Search papers, labs, and topics across Lattice.
The paper identifies a critical vulnerability in Spark-on-AWS-Lambda (SoAL) where Lambda timeouts during writes to Delta Lake and Iceberg tables can lead to silent data loss due to orphaned Parquet files and unchanged metadata. Through controlled experiments, the authors demonstrate that this vulnerability occurs 100% of the time when a SIGKILL signal interrupts the write process between data upload and metadata commit. To address this, they introduce SafeWriter, a wrapper that proactively triggers format-native rollbacks and records checkpoints, effectively mitigating silent data loss with minimal overhead.
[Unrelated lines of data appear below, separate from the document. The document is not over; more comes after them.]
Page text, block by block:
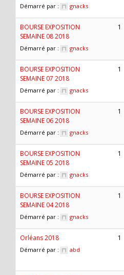
Démarré par : gnacks
BOURSE EXPOSITION
SEMAINE 08 2018
Démarré par : gnacks
1
BOURSE EXPOSITION
SEMAINE 07 2018
Démarré par : gnacks
1
BOURSE EXPOSITION
SEMAINE 06 2018
Démarré par : gnacks
1
BOURSE EXPOSITION
SEMAINE 05 2018
Démarré par : gnacks
1
BOURSE EXPOSITION
SEMAINE 04 2018
Démarré par : gnacks
1
Orléans 2018
Démarré par : abd
1
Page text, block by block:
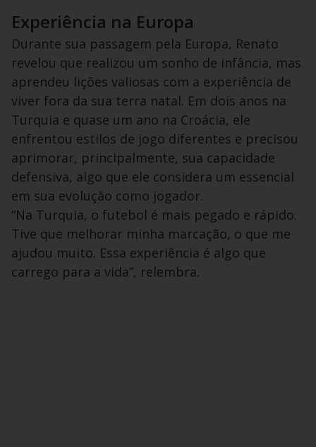
Experiência na Europa
Durante sua passagem pela Europa, Renato
revelou que realizou um sonho de infância, mas
aprendeu lições valiosas com a experiência de
viver fora da sua terra natal. Em dois anos na
Turquia e quase um ano na Croácia, ele
enfrentou estilos de jogo diferentes e precisou
aprimorar, principalmente, sua capacidade
defensiva, algo que ele considera um essencial
em sua evolução como jogador.
“Na Turquia, o futebol é mais pegado e rápido.
Tive que melhorar minha marcação, o que me
ajudou muito. Essa experiência é algo que
carrego para a vida”, relembra.
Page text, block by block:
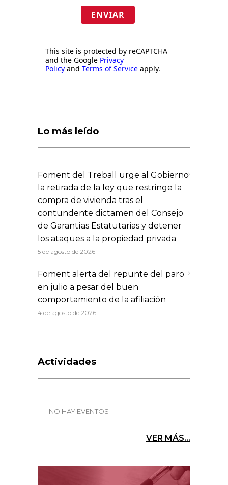
ENVIAR
This site is protected by reCAPTCHA
and the Google Privacy
Policy and Terms of Service apply.
Lo más leído
Foment del Treball urge al Gobierno
la retirada de la ley que restringe la
compra de vivienda tras el
contundente dictamen del Consejo
de Garantías Estatutarias y detener
los ataques a la propiedad privada
5 de agosto de 2026
Foment alerta del repunte del paro
en julio a pesar del buen
comportamiento de la afiliación
4 de agosto de 2026
Actividades
_NO HAY EVENTOS
VER MÁS...
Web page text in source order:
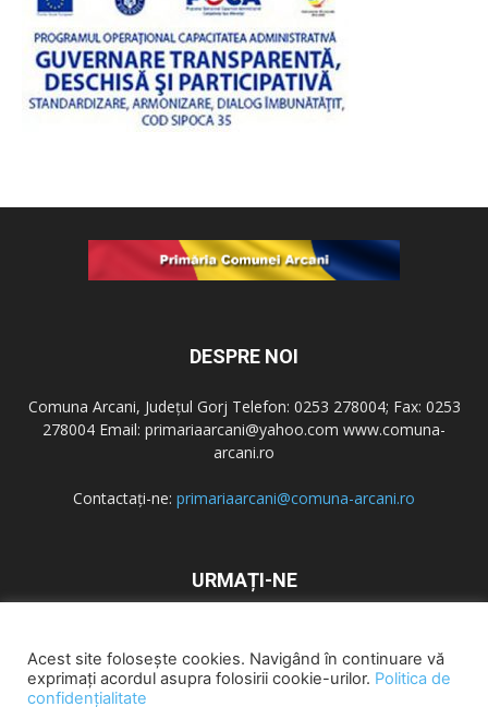
DESPRE NOI
Comuna Arcani, Județul Gorj Telefon: 0253 278004; Fax: 0253
278004 Email: primariaarcani@yahoo.com www.comuna-
arcani.ro
Contactați-ne: primariaarcani@comuna-arcani.ro
URMAȚI-NE
Acest site folosește cookies. Navigând în continuare vă
exprimați acordul asupra folosirii cookie-urilor. Politica de
confidențialitate
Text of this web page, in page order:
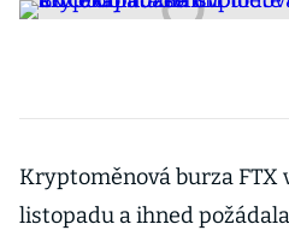
Kryptoměnová burza FTX
listopadu a ihned
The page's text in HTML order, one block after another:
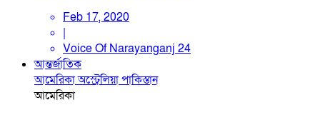
Feb 17, 2020
|
Voice Of Narayanganj 24
আন্তর্জাতিক
আমেরিকাঅস্ট্রেলিয়াপাকিস্তান
আমেরিকা
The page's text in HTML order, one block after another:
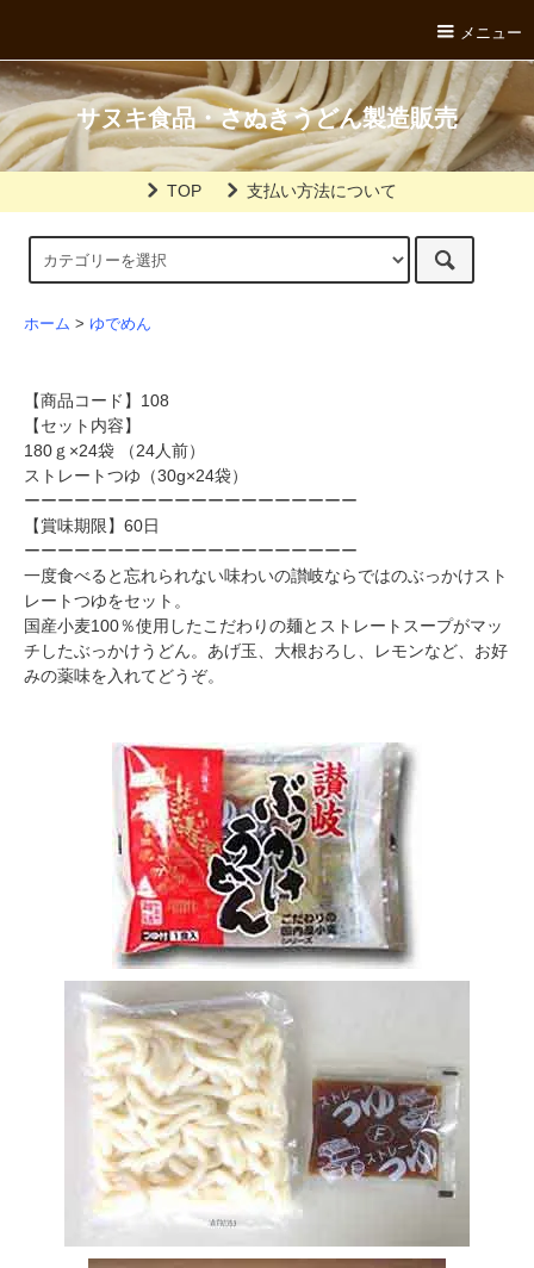
メニュー
サヌキ食品・さぬきうどん製造販売
TOP 支払い方法について
ホーム > ゆでめん
【商品コード】108
【セット内容】
180ｇ×24袋 （24人前）
ストレートつゆ（30g×24袋）
ーーーーーーーーーーーーーーーーーーーー
【賞味期限】60日
ーーーーーーーーーーーーーーーーーーーー
一度食べると忘れられない味わいの讃岐ならではのぶっかけスト
レートつゆをセット。
国産小麦100％使用したこだわりの麺とストレートスープがマッ
チしたぶっかけうどん。あげ玉、大根おろし、レモンなど、お好
みの薬味を入れてどうぞ。

Lambda timeouts in Spark jobs writing to Delta Lake and Iceberg tables cause 100% silent data loss, but a simple wrapper can eliminate it.
AWS Lambda terminates containers with an uncatchable SIGKILL signal when a function exceeds its configured timeout. When a Spark-on-AWS-Lambda (SoAL) job is killed between Phase 1 (data upload) and Phase 2 (metadata commit) of a write, the result is silent data loss: orphaned Parquet files accumulate on S3 while the table's committed state remains unchanged and standard monitoring raises no alert. We characterize this vulnerability across Delta Lake and Apache Iceberg through 860 controlled kill-injection experiments at three dataset sizes. A SIGKILL landing in the inter-phase gap produced silent data loss in 100% of trials for both formats. We then present SafeWriter, a language-level wrapper that arms a watchdog thread 30 seconds before the Lambda timeout, triggers a format-native rollback via SQL, and records a checkpoint document on S3. SafeWriter converted every tested kill scenario into a clean, detectable rollback with under 100 ms added to normal write paths.